SNCF couverture à la concurrence

Comment l’ouverture du rail à la concurrence se concrétise-t-elle en France ?

Pierre LIGER : Dans l’univers du transport ferroviaire français, le 3 décembre 2019 correspond à l’ouverture à la concurrence des trains régionaux. En effet, le fret et les voyages internationaux sont déjà ouverts à la concurrence. Et les trains à grande vitesse (TGV) seront ouverts à la concurrence en décembre 2020.

Via les autorités organisatrices des transports (AOT), les régions devront désormais mettre en concurrence les transporteurs du ferroviaire. Les appels d’offre seront optionnels jusqu’en 2023. Puis, ils deviendront obligatoires dès 2023, avec une durée contractuelle maximum de dix ans.

Par l’entremise des autorités organisatrices des transports devront désigner les lignes ferroviaires concernées, par exemple les lignes Nantes-Lyon ou Nantes-Bordeaux, puis les ouvrir à la concurrence. Le processus d’appel d’offre est assez long puisqu’il s’étale a minima sur deux années couvrant le RFI, l’instruction de l’appel d’offre, l’éventuel transfert des personnels…

Plusieurs régions ont déjà manifesté leur intérêt pour cette ouverture : Hauts de France, PACA, Grand Est, Pays de la Loire… Chaque transporteur ferroviaire pourra demander des "sillons", c’est-à-dire des créneaux pour faire rouler des trains sur n’importe quelle ligne. Les sociétés italienne, Trenitalia, et espagnole, Renfe, ont affiché leur volonté de se porter candidates.

La concurrence permettra de faire ressortir les différenciations entre les acteurs du ferroviaire, en particulier sur le prix et les services à bord.

 

Quel est l’impact de l’ouverture à la concurrence sur les projets de transformation digitale de la SNCF ?
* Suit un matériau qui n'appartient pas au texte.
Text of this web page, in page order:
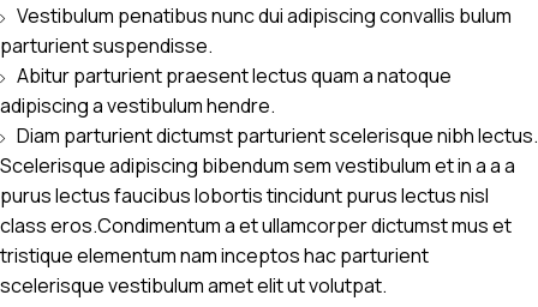
Vestibulum penatibus nunc dui adipiscing convallis bulum
parturient suspendisse.
Abitur parturient praesent lectus quam a natoque
adipiscing a vestibulum hendre.
Diam parturient dictumst parturient scelerisque nibh lectus.
Scelerisque adipiscing bibendum sem vestibulum et in a a a
purus lectus faucibus lobortis tincidunt purus lectus nisl
class eros.Condimentum a et ullamcorper dictumst mus et
tristique elementum nam inceptos hac parturient
scelerisque vestibulum amet elit ut volutpat.

P. L. : Dans les prochains mois, les régions vont lancer des appels d’offre pour l’attribution des trains express régionaux (TER). Leur objectif sera notamment d’assurer les fondamentaux en termes de ponctualité des trains, d’annulation des rames, d’information des voyageurs…
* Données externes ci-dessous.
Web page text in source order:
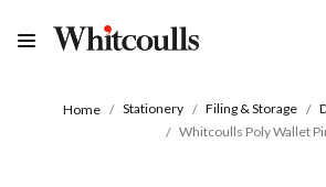
Home Stationery Filing & Storage
Whitcoulls Poly Wallet

L’ouverture de la concurrence va accélérer l’optimisation du métier de la SNCF par une meilleure allocation des ressources, par la modernisation des systèmes, par la mise en place de grands programmes de transformation…

Concernant la relation client, le portail ouisncf est l’un des plus consultés en France. L’application "door to door" permet de visualiser l’ensemble d’un trajet sur un site unique et d’effectuer les réservations et les achats des transport souhaités.

Il existe également d’autres axes d’optimisation grâce à la digitalisation des pratiques. Les processus de la SNCF sont généralement matérialisés par du papier. Or, la digitalisation des processus offre de nombreux bénéfices : l’amélioration de la sécurité, les gains de productivité, l’optimisation de l’efficacité…  

Enfin, l’IOT (Internet of things) offre des perspectives prometteuses pour améliorer la maintenance des matériels. Cependant, le passage de la maintenance curative à la maintenance préventive, puis à la maintenance prédictive, nécessite la mise en place d’un grand nombre de capteurs.

TNP participe actuellement à un projet de digitalisation des procédures de travaux à l’aide de tablettes.
 

Quels sont les risques pour la SNCF ?

P. L. : La menace des opérateurs privés pousse la SNCF à progresser rapidement dans le domaine de la "Mobilité as a service". Les régions constituent également des concurrents potentiels dans la mesure où elles ont l’opportunité de fédérer tous les acteurs du transport (train, voiture, co-voiturage, vélo …). Enfin, la Caisse des Dépôts et Consignation développe déjà des services auprès des collectivités. Elle pourrait aussi proposer des portails transverses aux régions.
 

Comment la SNCF peut-elle se différencier ?

L’une des pistes de différenciation pour la SNCF concerne l’excellence de la maintenance des trains grâce à l’IOT. La SNCF a fait le choix de développer ses propres systèmes pour améliorer la maintenance afin de ne pas dépendre des fabricants de matériels.

La gestion des données est également un enjeu important pour la SNCF. Les données doivent désormais être partagées. Leur digitalisation répond à l’enjeu de l’ouverture de la SNCF à la concurrence avec des données open source relatives aux lignes, aux horaires, aux voyageurs. Il s’agit de l’un des chantiers stratégiques de la SNCF.

Enfin, la SNCF doit s’appuyer sur des écosystèmes de start-up. Mais elle est contrainte par les moyens financiers limités dont elle dispose.